To do> Determine how many lines in the data below contain "drawer" and write only that number.

(Stored records)
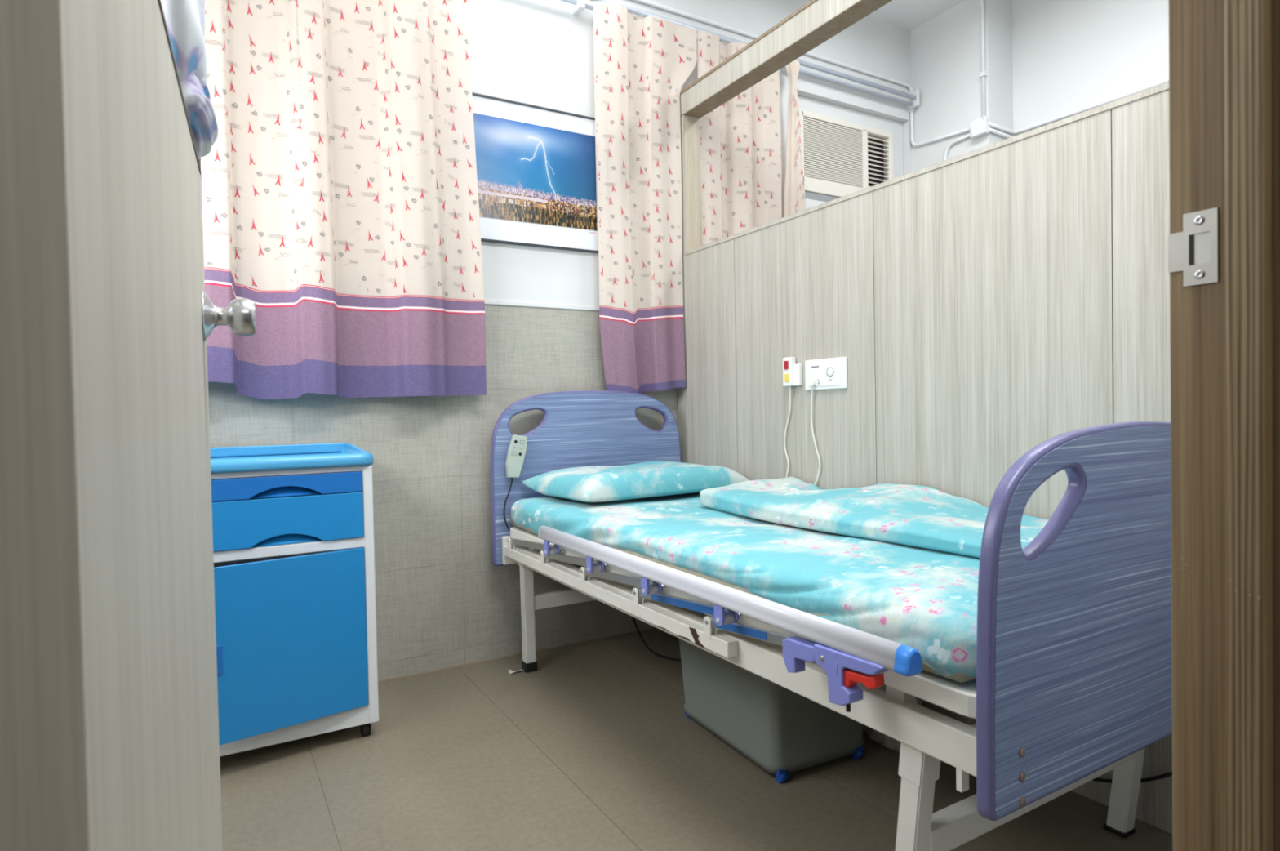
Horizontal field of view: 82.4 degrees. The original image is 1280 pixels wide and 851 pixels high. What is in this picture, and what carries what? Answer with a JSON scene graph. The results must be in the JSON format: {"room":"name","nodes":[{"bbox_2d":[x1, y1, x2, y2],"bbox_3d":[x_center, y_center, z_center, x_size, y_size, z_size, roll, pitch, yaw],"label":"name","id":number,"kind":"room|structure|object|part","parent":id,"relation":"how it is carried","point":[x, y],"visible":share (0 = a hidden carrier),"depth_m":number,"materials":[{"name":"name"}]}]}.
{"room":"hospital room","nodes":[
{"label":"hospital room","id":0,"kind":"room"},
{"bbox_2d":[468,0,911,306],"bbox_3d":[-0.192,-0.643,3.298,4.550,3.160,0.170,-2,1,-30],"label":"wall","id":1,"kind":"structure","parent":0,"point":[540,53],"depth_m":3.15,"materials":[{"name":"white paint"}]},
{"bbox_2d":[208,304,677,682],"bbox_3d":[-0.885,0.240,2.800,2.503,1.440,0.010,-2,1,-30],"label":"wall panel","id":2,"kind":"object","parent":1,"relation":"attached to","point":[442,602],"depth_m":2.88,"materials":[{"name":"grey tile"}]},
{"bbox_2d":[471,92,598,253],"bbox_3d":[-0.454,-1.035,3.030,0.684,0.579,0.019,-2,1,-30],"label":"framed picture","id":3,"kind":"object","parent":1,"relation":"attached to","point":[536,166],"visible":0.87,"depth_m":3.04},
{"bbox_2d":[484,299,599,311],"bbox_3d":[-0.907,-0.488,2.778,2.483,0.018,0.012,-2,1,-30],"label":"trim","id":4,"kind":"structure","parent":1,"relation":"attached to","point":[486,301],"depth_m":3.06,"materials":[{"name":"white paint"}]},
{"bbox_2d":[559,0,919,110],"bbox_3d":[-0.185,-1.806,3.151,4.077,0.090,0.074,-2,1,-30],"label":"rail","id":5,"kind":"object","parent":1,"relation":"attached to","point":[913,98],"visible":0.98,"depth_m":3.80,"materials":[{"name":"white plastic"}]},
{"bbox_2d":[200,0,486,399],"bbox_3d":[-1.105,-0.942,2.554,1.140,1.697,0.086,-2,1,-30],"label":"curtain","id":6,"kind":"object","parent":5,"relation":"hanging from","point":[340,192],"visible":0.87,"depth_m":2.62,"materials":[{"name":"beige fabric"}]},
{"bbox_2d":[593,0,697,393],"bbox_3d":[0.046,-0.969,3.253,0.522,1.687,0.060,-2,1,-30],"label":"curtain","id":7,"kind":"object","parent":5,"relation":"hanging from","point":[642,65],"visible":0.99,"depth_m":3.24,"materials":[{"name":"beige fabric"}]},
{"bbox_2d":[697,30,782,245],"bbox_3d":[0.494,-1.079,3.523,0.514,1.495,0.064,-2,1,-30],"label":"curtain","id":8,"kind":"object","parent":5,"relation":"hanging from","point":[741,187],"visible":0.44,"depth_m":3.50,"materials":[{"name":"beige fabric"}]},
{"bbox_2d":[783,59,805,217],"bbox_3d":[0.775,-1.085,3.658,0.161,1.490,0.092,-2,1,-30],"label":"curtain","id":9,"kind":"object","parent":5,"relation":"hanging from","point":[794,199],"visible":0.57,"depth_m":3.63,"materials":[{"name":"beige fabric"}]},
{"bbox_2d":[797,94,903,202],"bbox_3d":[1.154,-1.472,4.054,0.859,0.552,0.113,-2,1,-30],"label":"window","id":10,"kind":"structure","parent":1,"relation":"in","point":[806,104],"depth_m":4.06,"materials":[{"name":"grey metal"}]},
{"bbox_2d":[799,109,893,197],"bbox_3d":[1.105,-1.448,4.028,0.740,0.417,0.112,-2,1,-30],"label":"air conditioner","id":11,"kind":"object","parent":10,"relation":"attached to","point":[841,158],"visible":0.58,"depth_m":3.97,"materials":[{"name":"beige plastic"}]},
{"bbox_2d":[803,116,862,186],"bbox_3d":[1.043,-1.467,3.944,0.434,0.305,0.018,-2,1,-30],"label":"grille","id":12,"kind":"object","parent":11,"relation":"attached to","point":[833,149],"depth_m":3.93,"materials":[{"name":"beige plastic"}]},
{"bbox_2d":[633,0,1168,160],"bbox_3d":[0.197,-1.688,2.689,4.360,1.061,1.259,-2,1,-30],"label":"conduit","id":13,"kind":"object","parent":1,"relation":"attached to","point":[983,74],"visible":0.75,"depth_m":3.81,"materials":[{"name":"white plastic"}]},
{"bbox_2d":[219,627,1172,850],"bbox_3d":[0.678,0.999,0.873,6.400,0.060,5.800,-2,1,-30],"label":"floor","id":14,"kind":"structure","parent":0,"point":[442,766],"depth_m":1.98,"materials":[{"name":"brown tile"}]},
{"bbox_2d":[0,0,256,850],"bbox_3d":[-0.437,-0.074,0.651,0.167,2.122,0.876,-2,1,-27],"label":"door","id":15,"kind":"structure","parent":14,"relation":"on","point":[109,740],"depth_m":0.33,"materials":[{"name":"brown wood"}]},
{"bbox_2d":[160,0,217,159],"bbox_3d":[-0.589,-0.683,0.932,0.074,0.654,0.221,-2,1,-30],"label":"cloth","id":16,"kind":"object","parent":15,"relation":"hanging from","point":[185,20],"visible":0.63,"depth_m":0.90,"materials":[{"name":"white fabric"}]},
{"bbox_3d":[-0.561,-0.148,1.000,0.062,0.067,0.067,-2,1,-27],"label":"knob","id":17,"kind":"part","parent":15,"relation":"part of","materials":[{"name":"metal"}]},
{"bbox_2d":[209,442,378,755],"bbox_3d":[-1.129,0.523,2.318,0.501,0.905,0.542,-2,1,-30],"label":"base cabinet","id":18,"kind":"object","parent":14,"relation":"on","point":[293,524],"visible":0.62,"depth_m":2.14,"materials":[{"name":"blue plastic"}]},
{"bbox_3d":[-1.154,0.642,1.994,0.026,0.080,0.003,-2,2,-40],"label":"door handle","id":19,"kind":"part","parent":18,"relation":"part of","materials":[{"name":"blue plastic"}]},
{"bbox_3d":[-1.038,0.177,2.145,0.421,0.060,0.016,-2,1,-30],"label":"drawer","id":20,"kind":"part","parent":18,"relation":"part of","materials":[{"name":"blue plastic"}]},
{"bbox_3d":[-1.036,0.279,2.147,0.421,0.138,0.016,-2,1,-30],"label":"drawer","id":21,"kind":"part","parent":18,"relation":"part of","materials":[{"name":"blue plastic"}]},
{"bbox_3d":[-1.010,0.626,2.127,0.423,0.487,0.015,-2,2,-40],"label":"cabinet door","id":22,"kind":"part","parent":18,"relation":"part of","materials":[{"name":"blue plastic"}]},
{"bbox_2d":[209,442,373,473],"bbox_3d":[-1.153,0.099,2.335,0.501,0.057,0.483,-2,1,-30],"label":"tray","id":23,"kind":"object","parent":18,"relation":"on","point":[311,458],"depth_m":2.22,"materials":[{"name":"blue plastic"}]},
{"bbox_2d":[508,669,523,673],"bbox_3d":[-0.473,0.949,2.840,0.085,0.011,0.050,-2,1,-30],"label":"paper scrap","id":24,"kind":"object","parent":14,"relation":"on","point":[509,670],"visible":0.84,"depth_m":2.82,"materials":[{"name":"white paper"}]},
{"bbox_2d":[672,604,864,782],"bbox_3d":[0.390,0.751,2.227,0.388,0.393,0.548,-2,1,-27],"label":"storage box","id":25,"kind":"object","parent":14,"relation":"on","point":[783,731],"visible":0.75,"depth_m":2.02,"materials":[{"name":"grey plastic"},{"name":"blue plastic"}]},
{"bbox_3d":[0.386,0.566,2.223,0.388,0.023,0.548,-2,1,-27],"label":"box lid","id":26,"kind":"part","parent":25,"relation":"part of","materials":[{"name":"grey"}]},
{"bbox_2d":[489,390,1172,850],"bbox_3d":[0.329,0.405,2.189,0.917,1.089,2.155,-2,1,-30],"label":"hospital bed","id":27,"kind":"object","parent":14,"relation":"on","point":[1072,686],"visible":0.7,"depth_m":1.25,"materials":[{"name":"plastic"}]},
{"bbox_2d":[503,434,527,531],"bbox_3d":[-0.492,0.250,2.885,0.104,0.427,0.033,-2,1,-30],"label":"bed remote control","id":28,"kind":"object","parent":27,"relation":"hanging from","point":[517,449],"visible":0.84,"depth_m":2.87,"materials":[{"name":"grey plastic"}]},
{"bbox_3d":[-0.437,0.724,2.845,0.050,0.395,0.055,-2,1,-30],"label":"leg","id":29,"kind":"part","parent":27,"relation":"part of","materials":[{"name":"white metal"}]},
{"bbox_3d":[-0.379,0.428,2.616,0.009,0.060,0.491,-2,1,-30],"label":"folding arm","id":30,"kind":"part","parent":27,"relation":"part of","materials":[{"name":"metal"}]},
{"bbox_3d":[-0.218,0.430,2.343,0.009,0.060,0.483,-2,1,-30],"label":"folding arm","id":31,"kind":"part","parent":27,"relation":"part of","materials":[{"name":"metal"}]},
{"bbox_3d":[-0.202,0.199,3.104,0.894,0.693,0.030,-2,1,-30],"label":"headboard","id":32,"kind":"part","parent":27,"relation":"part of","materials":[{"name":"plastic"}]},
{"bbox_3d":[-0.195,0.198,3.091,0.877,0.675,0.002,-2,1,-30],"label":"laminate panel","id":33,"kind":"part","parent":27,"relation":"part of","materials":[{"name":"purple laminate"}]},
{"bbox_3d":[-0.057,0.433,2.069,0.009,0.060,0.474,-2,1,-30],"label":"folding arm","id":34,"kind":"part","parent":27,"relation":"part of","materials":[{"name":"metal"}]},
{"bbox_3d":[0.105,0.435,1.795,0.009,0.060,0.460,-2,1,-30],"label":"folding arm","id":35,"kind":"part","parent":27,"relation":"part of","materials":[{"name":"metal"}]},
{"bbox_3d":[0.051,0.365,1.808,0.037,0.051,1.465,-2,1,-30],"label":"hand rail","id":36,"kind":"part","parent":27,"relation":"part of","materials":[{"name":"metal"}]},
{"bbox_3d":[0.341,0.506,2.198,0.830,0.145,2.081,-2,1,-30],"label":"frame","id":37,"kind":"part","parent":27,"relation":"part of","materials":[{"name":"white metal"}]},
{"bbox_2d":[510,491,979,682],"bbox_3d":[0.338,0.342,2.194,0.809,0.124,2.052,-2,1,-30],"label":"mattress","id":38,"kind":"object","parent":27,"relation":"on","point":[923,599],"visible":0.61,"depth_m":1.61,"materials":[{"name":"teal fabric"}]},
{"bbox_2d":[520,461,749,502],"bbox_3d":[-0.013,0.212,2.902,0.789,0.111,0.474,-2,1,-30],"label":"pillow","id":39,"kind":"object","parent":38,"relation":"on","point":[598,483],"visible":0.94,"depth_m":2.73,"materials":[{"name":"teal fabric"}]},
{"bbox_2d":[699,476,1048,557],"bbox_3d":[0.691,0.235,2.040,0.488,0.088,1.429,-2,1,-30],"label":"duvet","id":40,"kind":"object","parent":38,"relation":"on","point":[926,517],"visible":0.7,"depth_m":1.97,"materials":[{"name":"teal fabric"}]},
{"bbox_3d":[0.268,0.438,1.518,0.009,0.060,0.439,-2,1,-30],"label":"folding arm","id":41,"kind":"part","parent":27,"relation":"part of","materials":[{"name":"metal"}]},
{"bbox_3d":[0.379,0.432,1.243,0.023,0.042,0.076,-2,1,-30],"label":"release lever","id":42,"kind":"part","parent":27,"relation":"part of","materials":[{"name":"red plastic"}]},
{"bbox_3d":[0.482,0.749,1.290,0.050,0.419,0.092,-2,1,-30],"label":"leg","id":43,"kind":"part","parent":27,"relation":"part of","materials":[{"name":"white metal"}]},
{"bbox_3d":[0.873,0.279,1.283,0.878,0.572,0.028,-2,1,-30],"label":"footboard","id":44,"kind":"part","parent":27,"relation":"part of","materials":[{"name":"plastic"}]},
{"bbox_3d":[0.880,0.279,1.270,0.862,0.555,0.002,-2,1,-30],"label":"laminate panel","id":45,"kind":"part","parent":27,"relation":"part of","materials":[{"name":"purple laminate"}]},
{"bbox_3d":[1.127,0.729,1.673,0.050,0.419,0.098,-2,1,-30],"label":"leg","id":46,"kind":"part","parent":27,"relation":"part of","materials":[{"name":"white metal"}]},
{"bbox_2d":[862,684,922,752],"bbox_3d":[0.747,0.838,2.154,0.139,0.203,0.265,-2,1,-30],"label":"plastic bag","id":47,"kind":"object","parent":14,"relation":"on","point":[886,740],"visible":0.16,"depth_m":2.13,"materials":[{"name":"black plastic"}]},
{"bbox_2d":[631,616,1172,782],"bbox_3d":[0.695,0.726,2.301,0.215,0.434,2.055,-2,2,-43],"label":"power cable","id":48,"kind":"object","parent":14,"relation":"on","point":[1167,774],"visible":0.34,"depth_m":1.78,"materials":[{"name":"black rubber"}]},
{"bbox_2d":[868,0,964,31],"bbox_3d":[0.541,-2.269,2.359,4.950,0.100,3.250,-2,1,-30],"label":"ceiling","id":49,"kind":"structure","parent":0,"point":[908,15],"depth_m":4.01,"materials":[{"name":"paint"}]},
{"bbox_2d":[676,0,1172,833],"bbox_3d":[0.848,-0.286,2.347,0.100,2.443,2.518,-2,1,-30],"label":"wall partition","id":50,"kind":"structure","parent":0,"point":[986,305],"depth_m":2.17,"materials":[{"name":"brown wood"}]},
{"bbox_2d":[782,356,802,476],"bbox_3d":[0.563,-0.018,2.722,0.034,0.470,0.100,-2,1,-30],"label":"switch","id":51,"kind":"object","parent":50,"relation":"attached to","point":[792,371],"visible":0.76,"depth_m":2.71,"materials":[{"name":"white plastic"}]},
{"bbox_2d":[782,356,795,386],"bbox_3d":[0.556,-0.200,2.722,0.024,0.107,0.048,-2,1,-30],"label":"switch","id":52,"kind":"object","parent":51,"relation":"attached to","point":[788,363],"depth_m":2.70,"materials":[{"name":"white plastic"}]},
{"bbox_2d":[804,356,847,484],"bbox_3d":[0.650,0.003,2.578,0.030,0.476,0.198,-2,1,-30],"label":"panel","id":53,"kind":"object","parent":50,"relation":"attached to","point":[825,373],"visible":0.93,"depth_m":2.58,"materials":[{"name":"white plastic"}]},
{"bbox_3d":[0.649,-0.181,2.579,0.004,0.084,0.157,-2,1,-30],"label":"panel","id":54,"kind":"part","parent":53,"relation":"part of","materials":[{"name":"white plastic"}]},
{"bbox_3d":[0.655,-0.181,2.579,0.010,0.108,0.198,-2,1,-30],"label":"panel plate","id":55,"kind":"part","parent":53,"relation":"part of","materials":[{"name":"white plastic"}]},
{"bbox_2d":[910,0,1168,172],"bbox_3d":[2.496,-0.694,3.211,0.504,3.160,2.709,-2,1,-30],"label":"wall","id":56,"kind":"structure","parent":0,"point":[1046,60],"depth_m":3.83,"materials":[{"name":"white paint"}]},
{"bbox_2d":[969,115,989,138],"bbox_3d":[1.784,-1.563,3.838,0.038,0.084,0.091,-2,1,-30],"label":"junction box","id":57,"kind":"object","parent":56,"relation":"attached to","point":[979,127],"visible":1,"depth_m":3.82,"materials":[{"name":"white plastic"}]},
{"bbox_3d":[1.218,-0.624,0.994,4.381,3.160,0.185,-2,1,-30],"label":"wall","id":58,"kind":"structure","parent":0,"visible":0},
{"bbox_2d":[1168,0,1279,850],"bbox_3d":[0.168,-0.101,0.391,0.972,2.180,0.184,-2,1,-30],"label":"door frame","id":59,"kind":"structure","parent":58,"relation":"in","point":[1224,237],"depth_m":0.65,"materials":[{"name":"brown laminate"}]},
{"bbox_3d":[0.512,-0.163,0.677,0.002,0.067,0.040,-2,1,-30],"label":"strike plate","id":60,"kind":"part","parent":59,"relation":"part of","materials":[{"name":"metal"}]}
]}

Solved problem> 2